* _Work request_
Repeat every entry word for word; omit all pictures.

━━ Dataset ━━

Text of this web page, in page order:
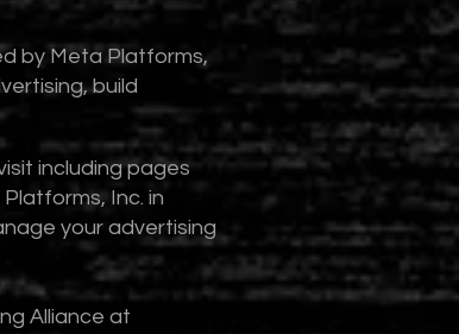
by Meta Platforms,
build
including pages
Inc. in
your advertising
Alliance at
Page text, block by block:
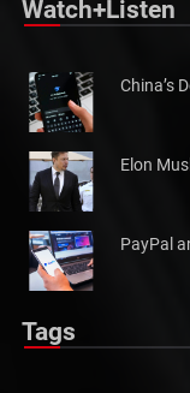
Watch+Listen
Tags
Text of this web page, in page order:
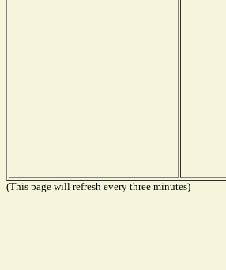
(This page will refresh every three minutes)
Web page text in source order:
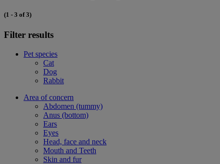
(1 - 3 of 3)
Filter results
Pet species
Cat
Dog
Rabbit
Area of concern
Abdomen (tummy)
Anus (bottom)
Ears
Eyes
Head, face and neck
Mouth and Teeth
Skin and fur
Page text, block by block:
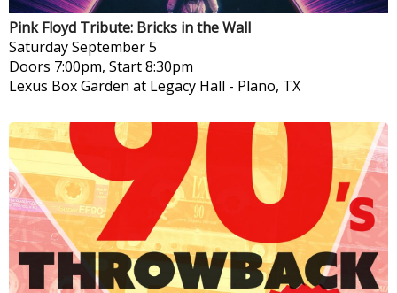
Pink Floyd Tribute: Bricks in the Wall
SaturdaySeptember 5
Doors 7:00pm, Start 8:30pm
Lexus Box Garden at Legacy Hall - Plano, TX
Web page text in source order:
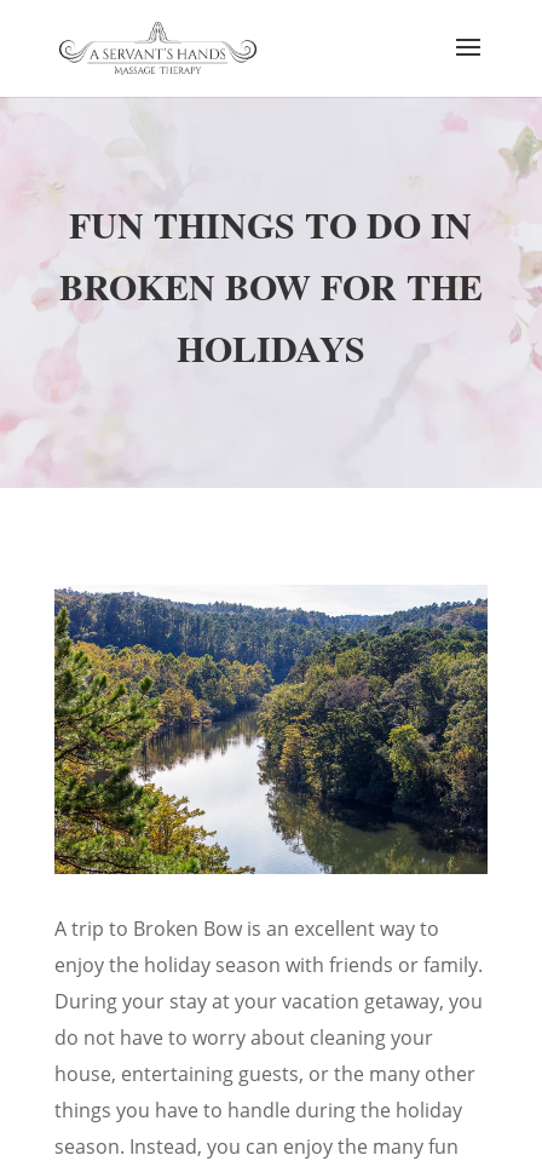
FUN THINGS TO DO IN
BROKEN BOW FOR THE
HOLIDAYS
A trip to Broken Bow is an excellent way to
enjoy the holiday season with friends or family.
During your stay at your vacation getaway, you
do not have to worry about cleaning your
house, entertaining guests, or the many other
things you have to handle during the holiday
season. Instead, you can enjoy the many fun
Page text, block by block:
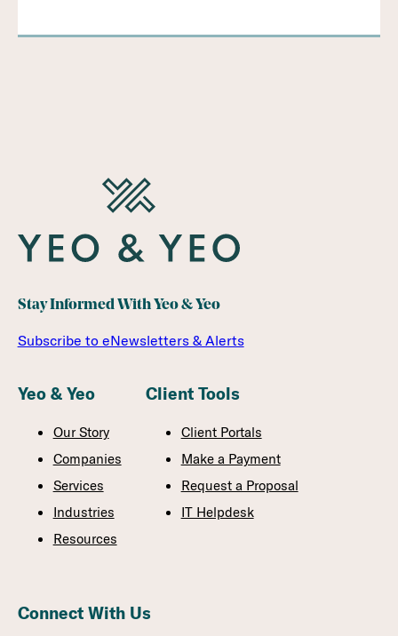
Stay Informed With Yeo & Yeo
Subscribe to eNewsletters & Alerts
Yeo & Yeo
Our Story
Companies
Services
Industries
Resources
Client Tools
Client Portals
Make a Payment
Request a Proposal
IT Helpdesk
Connect With Us
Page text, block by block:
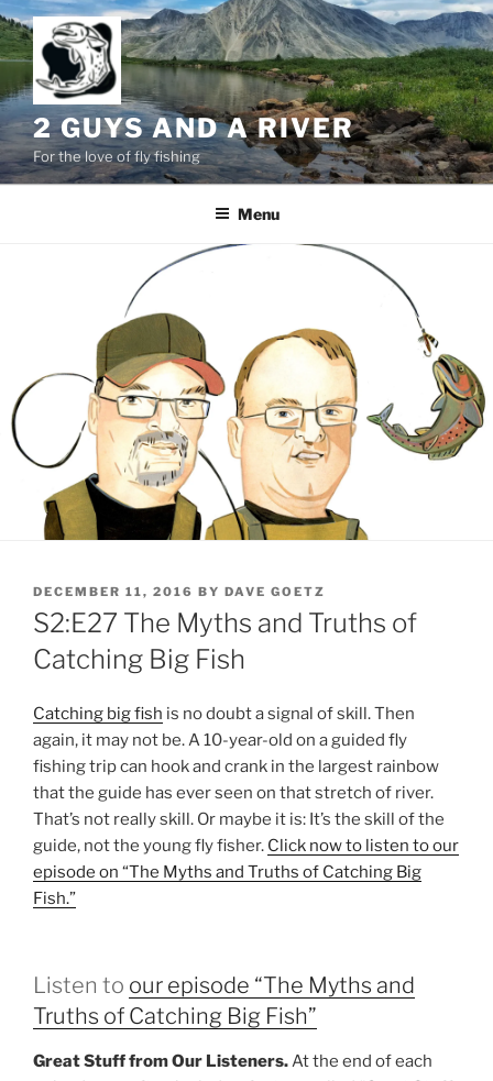
Skip
to
content
2 GUYS AND A RIVER
For the love of fly fishing
Menu
POSTED
ON
DECEMBER 11, 2016 BY DAVE GOETZ
S2:E27 The Myths and Truths of
Catching Big Fish
Catching big fish is no doubt a signal of skill. Then
again, it may not be. A 10-year-old on a guided fly
fishing trip can hook and crank in the largest rainbow
that the guide has ever seen on that stretch of river.
That’s not really skill. Or maybe it is: It’s the skill of the
guide, not the young fly fisher. Click now to listen to our
episode on “The Myths and Truths of Catching Big
Fish.”
Listen to our episode “The Myths and
Truths of Catching Big Fish”
Great Stuff from Our Listeners. At the end of each
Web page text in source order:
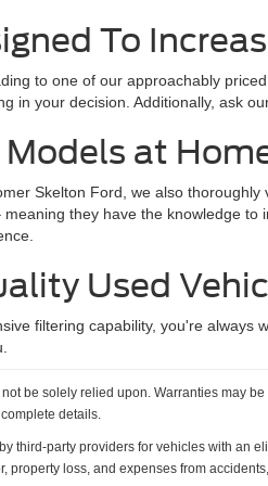
To
to one of our approachably
your decision. Additionally, ask
at
Skelton Ford, we also
they have the knowledge
Used
filtering capability, you're always
be solely relied upon. Warranties may
details.
third-party providers for vehicles with an
loss, and expenses from
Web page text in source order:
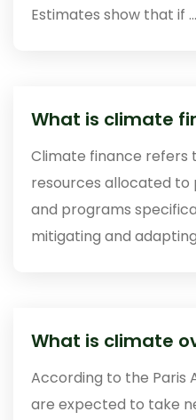
Estimates show that if ...
What is climate
Climate finance refers
resources allocated to
and programs
mitigating and
What is climate
According to the Paris
are expected to take
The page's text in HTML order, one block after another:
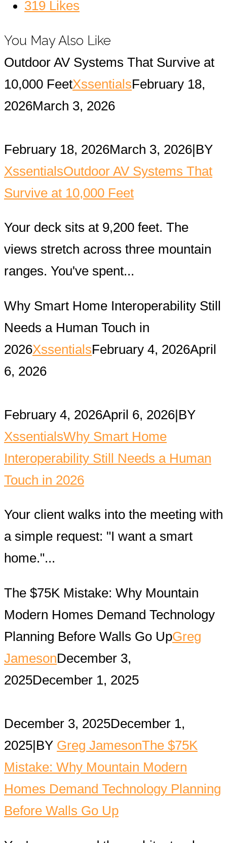
319 Likes
You May Also Like
Outdoor AV Systems That Survive at
10,000 FeetXssentialsFebruary 18,
2026March 3, 2026
February 18, 2026March 3, 2026|BY
XssentialsOutdoor AV Systems That
Survive at 10,000 Feet
Your deck sits at 9,200 feet. The
views stretch across three mountain
ranges. You've spent...
Why Smart Home Interoperability Still
Needs a Human Touch in
2026XssentialsFebruary 4, 2026April
6, 2026
February 4, 2026April 6, 2026 BY
XssentialsWhy Smart Home
Interoperability Still Needs a Human
Touch in 2026
Your client walks into the meeting with
a simple request: "I want a smart
home."...
The $75K Mistake: Why Mountain
Modern Homes Demand Technology
Planning Before Walls Go UpGreg
JamesonDecember 3,
2025December 1, 2025
December 3, 2025December 1,
2025 BY Greg JamesonThe $75K
Mistake: Why Mountain Modern
Homes Demand Technology Planning
Before Walls Go Up

━━━

* _Answer space_
Text of this web page, in page order:
by Meta Platforms,
build
including pages
Inc. in
your advertising
Alliance at
Page text, block by block:
Watch+Listen
Tags
Text of this web page, in page order:
(This page will refresh every three minutes)
Web page text in source order:
(1 - 3 of 3)
Filter results
Pet species
Cat
Dog
Rabbit
Area of concern
Abdomen (tummy)
Anus (bottom)
Ears
Eyes
Head, face and neck
Mouth and Teeth
Skin and fur
Page text, block by block:
Pink Floyd Tribute: Bricks in the Wall
SaturdaySeptember 5
Doors 7:00pm, Start 8:30pm
Lexus Box Garden at Legacy Hall - Plano, TX
Web page text in source order:
FUN THINGS TO DO IN
BROKEN BOW FOR THE
HOLIDAYS
A trip to Broken Bow is an excellent way to
enjoy the holiday season with friends or family.
During your stay at your vacation getaway, you
do not have to worry about cleaning your
house, entertaining guests, or the many other
things you have to handle during the holiday
season. Instead, you can enjoy the many fun
Page text, block by block:
Stay Informed With Yeo & Yeo
Subscribe to eNewsletters & Alerts
Yeo & Yeo
Our Story
Companies
Services
Industries
Resources
Client Tools
Client Portals
Make a Payment
Request a Proposal
IT Helpdesk
Connect With Us
Page text, block by block:
Skip
to
content
2 GUYS AND A RIVER
For the love of fly fishing
Menu
POSTED
ON
DECEMBER 11, 2016 BY DAVE GOETZ
S2:E27 The Myths and Truths of
Catching Big Fish
Catching big fish is no doubt a signal of skill. Then
again, it may not be. A 10-year-old on a guided fly
fishing trip can hook and crank in the largest rainbow
that the guide has ever seen on that stretch of river.
That’s not really skill. Or maybe it is: It’s the skill of the
guide, not the young fly fisher. Click now to listen to our
episode on “The Myths and Truths of Catching Big
Fish.”
Listen to our episode “The Myths and
Truths of Catching Big Fish”
Great Stuff from Our Listeners. At the end of each
Web page text in source order:
To
to one of our approachably
your decision. Additionally, ask
at
Skelton Ford, we also
they have the knowledge
Used
filtering capability, you're always
be solely relied upon. Warranties may
details.
third-party providers for vehicles with an
loss, and expenses from
Web page text in source order:
Estimates show that if ...
What is climate
Climate finance refers
resources allocated to
and programs
mitigating and
What is climate
According to the Paris
are expected to take
The page's text in HTML order, one block after another:
319 Likes
You May Also Like
Outdoor AV Systems That Survive at
10,000 FeetXssentialsFebruary 18,
2026March 3, 2026
February 18, 2026March 3, 2026|BY
XssentialsOutdoor AV Systems That
Survive at 10,000 Feet
Your deck sits at 9,200 feet. The
views stretch across three mountain
ranges. You've spent...
Why Smart Home Interoperability Still
Needs a Human Touch in
2026XssentialsFebruary 4, 2026April
6, 2026
February 4, 2026April 6, 2026 BY
XssentialsWhy Smart Home
Interoperability Still Needs a Human
Touch in 2026
Your client walks into the meeting with
a simple request: "I want a smart
home."...
The $75K Mistake: Why Mountain
Modern Homes Demand Technology
Planning Before Walls Go UpGreg
JamesonDecember 3,
2025December 1, 2025
December 3, 2025December 1,
2025 BY Greg JamesonThe $75K
Mistake: Why Mountain Modern
Homes Demand Technology Planning
Before Walls Go Up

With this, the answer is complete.